What is required: Every entry below must be retyped exactly, and the pictures must be left out.

Data to use:
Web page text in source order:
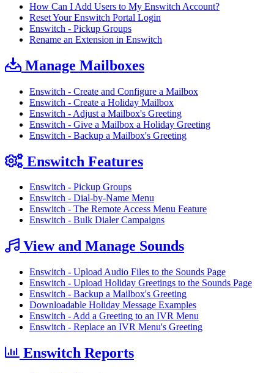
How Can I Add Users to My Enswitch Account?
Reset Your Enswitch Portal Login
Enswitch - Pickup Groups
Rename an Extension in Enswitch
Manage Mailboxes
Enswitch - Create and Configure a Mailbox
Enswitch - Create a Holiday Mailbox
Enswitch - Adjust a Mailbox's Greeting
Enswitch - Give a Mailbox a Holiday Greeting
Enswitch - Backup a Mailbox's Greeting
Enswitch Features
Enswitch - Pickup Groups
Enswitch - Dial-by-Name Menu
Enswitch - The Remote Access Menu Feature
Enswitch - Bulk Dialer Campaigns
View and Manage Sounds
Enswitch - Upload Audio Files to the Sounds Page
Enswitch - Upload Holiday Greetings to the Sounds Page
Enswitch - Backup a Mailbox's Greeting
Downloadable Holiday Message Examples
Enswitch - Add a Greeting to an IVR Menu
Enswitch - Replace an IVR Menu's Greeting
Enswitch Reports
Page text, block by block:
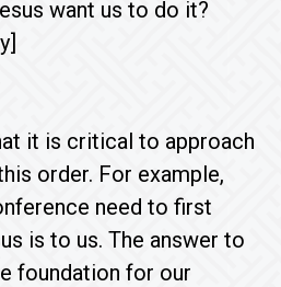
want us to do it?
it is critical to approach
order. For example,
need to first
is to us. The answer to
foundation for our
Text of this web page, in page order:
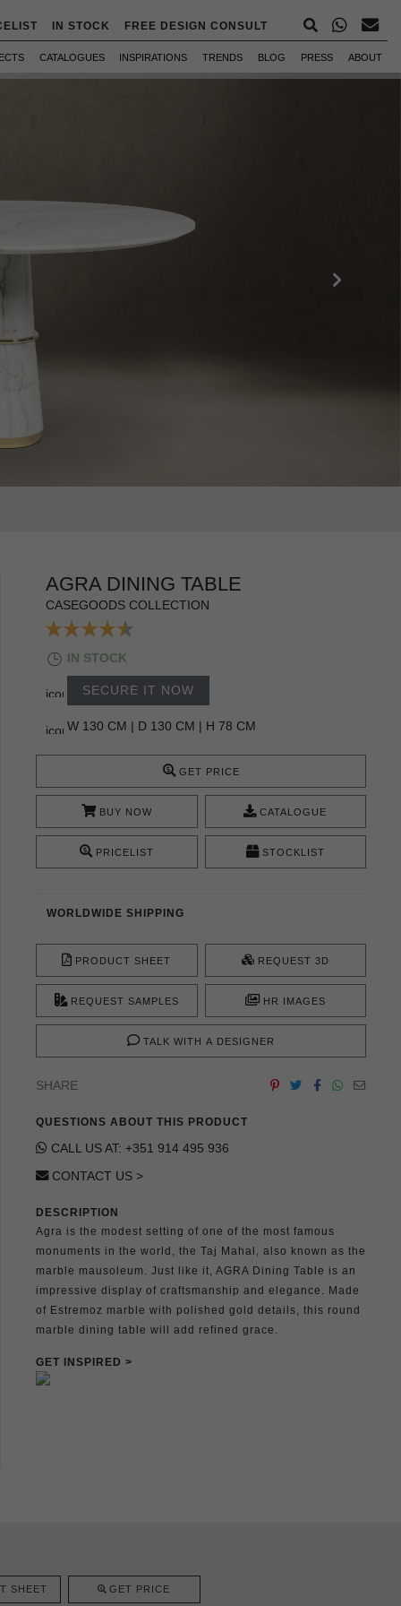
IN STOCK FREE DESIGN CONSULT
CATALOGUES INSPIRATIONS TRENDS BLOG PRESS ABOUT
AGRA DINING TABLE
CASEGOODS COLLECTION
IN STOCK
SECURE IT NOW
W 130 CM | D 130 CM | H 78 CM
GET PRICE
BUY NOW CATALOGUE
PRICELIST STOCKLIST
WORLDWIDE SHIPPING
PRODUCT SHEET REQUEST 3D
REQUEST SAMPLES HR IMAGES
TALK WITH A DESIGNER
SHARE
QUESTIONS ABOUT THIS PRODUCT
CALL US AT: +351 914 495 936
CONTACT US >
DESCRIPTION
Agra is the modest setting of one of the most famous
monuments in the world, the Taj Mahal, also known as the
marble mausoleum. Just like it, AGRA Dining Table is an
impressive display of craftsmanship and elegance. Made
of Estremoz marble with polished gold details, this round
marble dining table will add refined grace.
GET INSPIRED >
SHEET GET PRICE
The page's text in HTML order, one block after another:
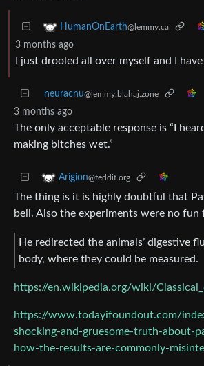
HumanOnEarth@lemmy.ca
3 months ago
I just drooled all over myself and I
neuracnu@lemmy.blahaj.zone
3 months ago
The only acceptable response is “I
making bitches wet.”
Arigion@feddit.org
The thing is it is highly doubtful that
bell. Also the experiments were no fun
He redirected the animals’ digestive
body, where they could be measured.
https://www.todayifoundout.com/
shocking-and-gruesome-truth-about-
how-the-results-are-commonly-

Result of this task:
Web page text in source order:
How Can I Add Users to My Enswitch Account?
Reset Your Enswitch Portal Login
Enswitch - Pickup Groups
Rename an Extension in Enswitch
Manage Mailboxes
Enswitch - Create and Configure a Mailbox
Enswitch - Create a Holiday Mailbox
Enswitch - Adjust a Mailbox's Greeting
Enswitch - Give a Mailbox a Holiday Greeting
Enswitch - Backup a Mailbox's Greeting
Enswitch Features
Enswitch - Pickup Groups
Enswitch - Dial-by-Name Menu
Enswitch - The Remote Access Menu Feature
Enswitch - Bulk Dialer Campaigns
View and Manage Sounds
Enswitch - Upload Audio Files to the Sounds Page
Enswitch - Upload Holiday Greetings to the Sounds Page
Enswitch - Backup a Mailbox's Greeting
Downloadable Holiday Message Examples
Enswitch - Add a Greeting to an IVR Menu
Enswitch - Replace an IVR Menu's Greeting
Enswitch Reports
Page text, block by block:
want us to do it?
it is critical to approach
order. For example,
need to first
is to us. The answer to
foundation for our
Text of this web page, in page order:
IN STOCK FREE DESIGN CONSULT
CATALOGUES INSPIRATIONS TRENDS BLOG PRESS ABOUT
AGRA DINING TABLE
CASEGOODS COLLECTION
IN STOCK
SECURE IT NOW
W 130 CM | D 130 CM | H 78 CM
GET PRICE
BUY NOW CATALOGUE
PRICELIST STOCKLIST
WORLDWIDE SHIPPING
PRODUCT SHEET REQUEST 3D
REQUEST SAMPLES HR IMAGES
TALK WITH A DESIGNER
SHARE
QUESTIONS ABOUT THIS PRODUCT
CALL US AT: +351 914 495 936
CONTACT US >
DESCRIPTION
Agra is the modest setting of one of the most famous
monuments in the world, the Taj Mahal, also known as the
marble mausoleum. Just like it, AGRA Dining Table is an
impressive display of craftsmanship and elegance. Made
of Estremoz marble with polished gold details, this round
marble dining table will add refined grace.
GET INSPIRED >
SHEET GET PRICE
The page's text in HTML order, one block after another:
HumanOnEarth@lemmy.ca
3 months ago
I just drooled all over myself and I
neuracnu@lemmy.blahaj.zone
3 months ago
The only acceptable response is “I
making bitches wet.”
Arigion@feddit.org
The thing is it is highly doubtful that
bell. Also the experiments were no fun
He redirected the animals’ digestive
body, where they could be measured.
https://www.todayifoundout.com/
shocking-and-gruesome-truth-about-
how-the-results-are-commonly-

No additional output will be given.